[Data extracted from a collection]
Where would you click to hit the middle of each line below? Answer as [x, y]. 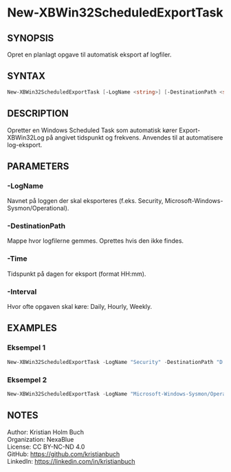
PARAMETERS [38, 166]
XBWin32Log [26, 137]
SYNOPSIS [31, 38]
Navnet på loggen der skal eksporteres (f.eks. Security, [85, 201]
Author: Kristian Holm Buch [46, 432]
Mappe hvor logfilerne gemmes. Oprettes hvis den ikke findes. [96, 241]
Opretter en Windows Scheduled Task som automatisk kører [92, 130]
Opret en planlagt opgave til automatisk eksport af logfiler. [89, 54]
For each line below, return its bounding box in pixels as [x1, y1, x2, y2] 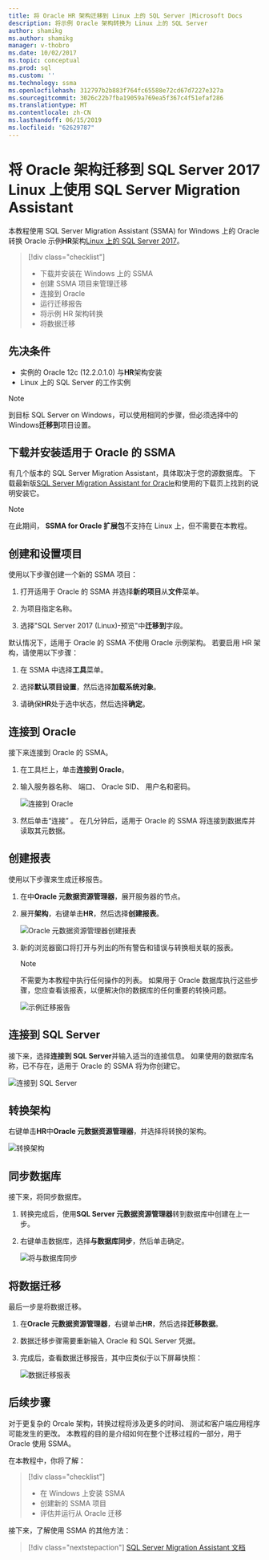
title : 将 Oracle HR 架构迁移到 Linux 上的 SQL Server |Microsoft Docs [8, 11, 243, 20]
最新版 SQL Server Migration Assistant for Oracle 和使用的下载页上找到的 [14, 478, 252, 488]
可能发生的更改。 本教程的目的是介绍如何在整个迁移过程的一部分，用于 [8, 1428, 242, 1438]
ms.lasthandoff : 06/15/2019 [8, 116, 102, 124]
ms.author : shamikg [8, 34, 74, 43]
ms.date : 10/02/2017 [8, 49, 78, 57]
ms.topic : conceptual [8, 57, 81, 65]
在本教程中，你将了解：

**What is being asked**
Beginning with the line above that has "SYNOPSIS [31, 38]" and going on through the line that has "For each line", retype every line exactly and add nothing else; drop the pictures.

**Task solution**
SYNOPSIS [31, 38]
Navnet på loggen der skal eksporteres (f.eks. Security, [85, 201]
Author: Kristian Holm Buch [46, 432]
Mappe hvor logfilerne gemmes. Oprettes hvis den ikke findes. [96, 241]
Opretter en Windows Scheduled Task som automatisk kører [92, 130]
Opret en planlagt opgave til automatisk eksport af logfiler. [89, 54]
For each line below, return its bounding box in pixels as [x1, y1, x2, y2] 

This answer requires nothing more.